Another new thing is a number of Identity APIs that we can use with regards to the Identity Server and user self-service. Obviously, this is very relevant for CIAM use cases, and more in general whenever you want to embed identity functionality inside your app. We already know some of these Identity APIs from previous versions, like the SCIM2 API, or their admin service equivalent. There are now APIs that will let you:
- Use the Account Recovery REST APIs
- Use the Self Sign-Up REST APIs
- Use the Authentication REST APIs
- Use the Consent Management REST APIs
- Use the Personal Information Export REST APIs
- Use the Configuration Management REST APIs
- Use the SCIM 2.0 REST APIs
- Use the OpenID Connect Dynamic Client Registration REST APIs
- Use OAuth2 Scopes REST APIs
- Authenticating and Authorizing REST APIs
- Authentication Data REST API
Sub theme capabilities
With this version of the Identity Server, we are now able to customize some of the often used pages using a sub theme. This means that we are not defining a completely new theme, but basically indicate the changes in the sub theme. This is a functionality that we also see in the WSO2 API Manager, where we also have the theme and sub theme support for the Jaggery apps like Publisher and Store. Supported pages are for instance the signup and the recovery page.

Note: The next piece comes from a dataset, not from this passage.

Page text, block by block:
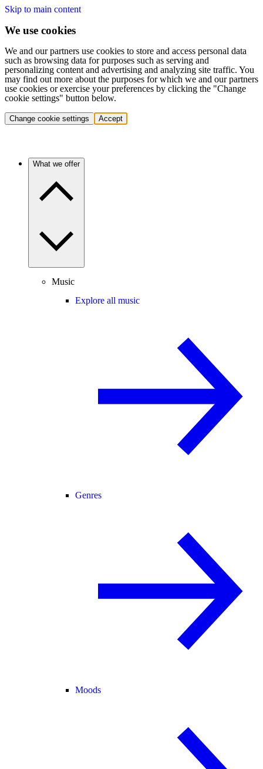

Enhanced support for Log4j
The famous Log4j properties have changed in the new version of the Identity Server together with the Management UI possibility to change. Reason is that from Kernel 4.5.x onwards the carbon.logging jar is not used anymore and the pax-logging-api is used instead. With this upgrade the Log4j version is also updated to Log4j2. Changes need to be done in the Log4j2 properties file. On a side node, IS 5.9.0 now has a correlation ID is added to all the places where the logs are printed. The correlation ID is used to correlate the method calls made for a single request. The correlation ID is printed after the timestamp.

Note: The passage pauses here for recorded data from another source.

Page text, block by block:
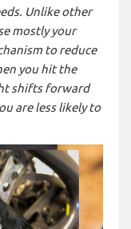
Unlike other
mostly your
to reduce
you hit the
shifts forward
are less likely to
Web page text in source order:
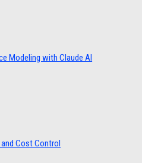
Modeling with Claude AI
Cost Control
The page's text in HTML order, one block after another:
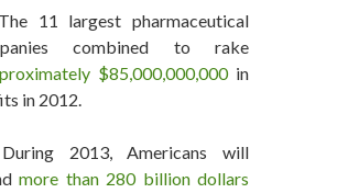
11 largest pharmaceutical
combined to rake
$85,000,000,000in
in 2012.
2013, Americans will
more than 280 billion dollars
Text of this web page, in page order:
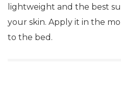
lightweight and the best
your skin. Apply it in the
to the bed.

Moving from one version of a WSO2 product to another one, often requires a migration process. In this case for Identity Server 5.9.0 please read the migration pages online to see what needs to be done in order to move to the new version. For instance, any custom OSGI bundles, need to be recompiled due to the changes to the Carbon Kernel that we now use.
The roadmaps for WSO2 products are public now and serve as a guide to future releases, with of course a disclaimer that they are shared for INFORMATIONAL purposes only. This is the location of the WSO2 Identity Server roadmap. There is no indication of any timeframe like Q2 of 20xx for each of the scenarios. Of course, it is good to know what might be ahead. Another source of information is of course GitHub, where we can see that there is work going on for version 5.10.0-m3 and version 6.0.0-m2. The source can be downloaded and inspected to see what WSO2 is working on.
The new version of the WSO2 Identity Server offers improvements over the previous version while building on its existing capabilities. Of course, implementing or updating of the WSO2 Identity Server is not a trivial task. But we would advise you to look into this new version (including fixed and open issues) and see if it would add value. Obviously, if you’re not yet on the most recent version, you should also take the merits of previous upgrades into account.
Perhaps you were waiting for a good opportunity to make the move to containers for some time, then this new release might just be the trigger. But really, it never hurts to give a new release a test run anyway. And if you like what it brings, we would be more than happy to help you with your implementation plan.